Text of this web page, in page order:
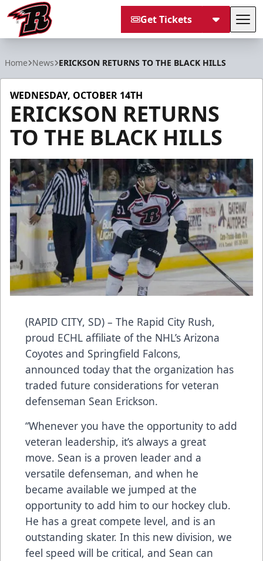
Get Tickets
Home News ERICKSON RETURNS TO THE BLACK HILLS
WEDNESDAY, OCTOBER 14TH
ERICKSON RETURNS
TO THE BLACK HILLS
(RAPID CITY, SD) – The Rapid City Rush,
proud ECHL affiliate of the NHL’s Arizona
Coyotes and Springfield Falcons,
announced today that the organization has
traded future considerations for veteran
defenseman Sean Erickson.
“Whenever you have the opportunity to add
veteran leadership, it’s always a great
move. Sean is a proven leader and a
versatile defenseman, and when he
became available we jumped at the
opportunity to add him to our hockey club.
He has a great compete level, and is an
outstanding skater. In this new division, we
feel speed will be critical, and Sean can
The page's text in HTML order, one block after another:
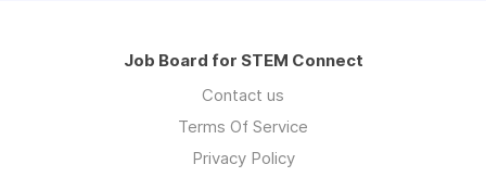
Job Board for STEM Connect
Contact us
Terms Of Service
Privacy Policy
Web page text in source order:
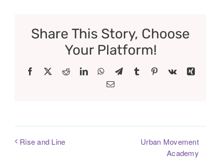
Share This Story, Choose
Your Platform!
Facebook RedditLinkedInWhatsApp
TelegramTumblr Pinterest
Vk
Xing
Email
Rise and Line
Urban Movement
Academy
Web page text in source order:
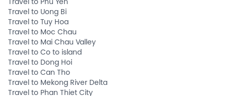
Travel to Phu Yen
Travel to Uong Bi
Travel to Tuy Hoa
Travel to Moc Chau
Travel to Mai Chau Valley
Travel to Co to island
Travel to Dong Hoi
Travel to Can Tho
Travel to Mekong River Delta
Travel to Phan Thiet City
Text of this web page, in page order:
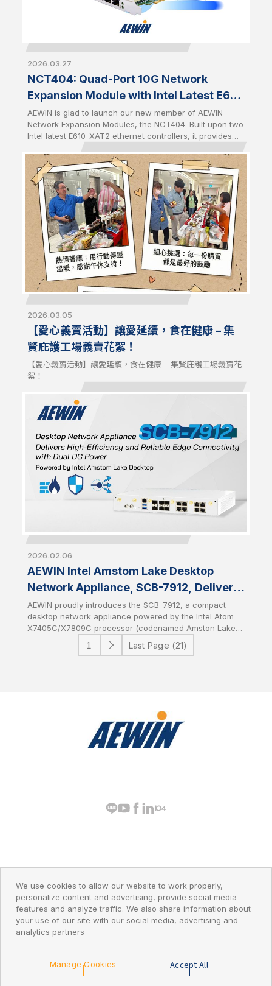
2026.03.27
NCT404: Quad-Port 10G Network
Expansion Module with Intel Latest E610
Controllers
AEWIN is glad to launch our new member of AEWIN
Network Expansion Modules, the NCT404. Built upon two
Intel latest E610-XAT2 ethernet controllers, it provides
is full-height half-length PCIe CEM with PCIe Gen4 x8
signals. NCT404 is compatible with AEWIN platforms and
off-the-shelf systems for flexible configurations and
optimized network resilience.
2026.03.05
【愛心義賣活動】讓愛延續，食在健康 – 集
賢庇護工場義賣花絮！
【愛心義賣活動】讓愛延續，食在健康 – 集賢庇護工場義賣花
絮！
2026.02.06
AEWIN Intel Amstom Lake Desktop
Network Appliance, SCB-7912, Delivers
High-Efficiency and Reliable Edge
Connectivity with Dual DC Power
AEWIN proudly introduces the SCB-7912, a compact
desktop network appliance powered by the Intel Atom
X7405C/X7809C processor (codenamed Amston Lake-
C). Featuring dual DC power input for power
redundancy, the SCB-7912 is designed to deliver
Last Page (21)
PRIVACY POLICY © 2026 AEWIN Technologies
We use cookies to allow our website to work properly,
personalize content and advertising, provide social media
features and analyze traffic. We also share information about
your use of our site with our social media, advertising and
analytics partners
Manage Cookies Accept All
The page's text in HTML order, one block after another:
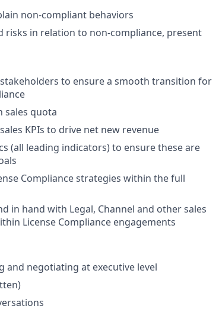
non-compliant behaviors
risks in relation to non-compliance, present
to ensure a smooth transition for
sales quota
KPIs to drive net new revenue
(all leading indicators) to ensure these are
Compliance strategies within the full
in hand with Legal, Channel and other sales
License Compliance engagements
negotiating at executive level

------------------------------------------------------------

Aim of the exercise: Each line from the one that includes "in hand with Legal, Channel and other sales" down to the close of the records above is to be given again exactly, and no other line is to appear.

Exercise output:
in hand with Legal, Channel and other sales
License Compliance engagements
negotiating at executive level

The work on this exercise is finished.